• [What is needed]:
Without the pictures, set down every line of the data exactly.

___ Raw data

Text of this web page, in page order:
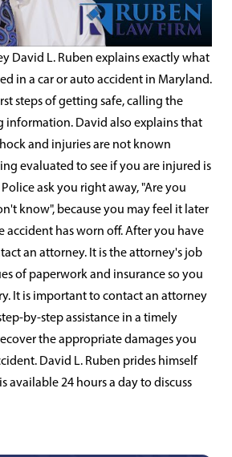
David L. Ruben explains exactly what
in a car or auto accident in Maryland.
steps of getting safe, calling the
information. David also explains that
and injuries are not known
evaluated to see if you are injured is
ask you right away, "Are you
know", because you may feel it later
accident has worn off. After you have
an attorney. It is the attorney's job
of paperwork and insurance so you
It is important to contact an attorney
by-step assistance in a timely
the appropriate damages you
David L. Ruben prides himself
available 24 hours a day to discuss
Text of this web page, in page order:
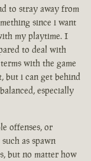
to stray away from
since i want
my playtime. I
to deal with
with the game
but i can get behind
especially
offenses, or
as spawn
but no matter how
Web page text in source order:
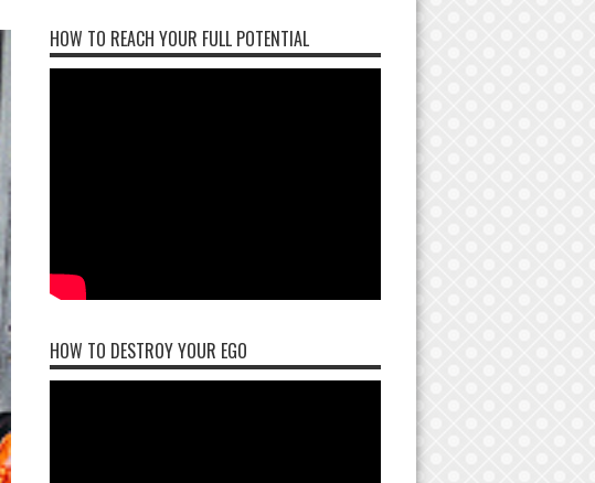
HOW TO REACH YOUR FULL POTENTIAL
HOW TO DESTROY YOUR EGO

______

• [Task result]:
Text of this web page, in page order:
David L. Ruben explains exactly what
in a car or auto accident in Maryland.
steps of getting safe, calling the
information. David also explains that
and injuries are not known
evaluated to see if you are injured is
ask you right away, "Are you
know", because you may feel it later
accident has worn off. After you have
an attorney. It is the attorney's job
of paperwork and insurance so you
It is important to contact an attorney
by-step assistance in a timely
the appropriate damages you
David L. Ruben prides himself
available 24 hours a day to discuss
Text of this web page, in page order:
to stray away from
since i want
my playtime. I
to deal with
with the game
but i can get behind
especially
offenses, or
as spawn
but no matter how
Web page text in source order:
HOW TO REACH YOUR FULL POTENTIAL
HOW TO DESTROY YOUR EGO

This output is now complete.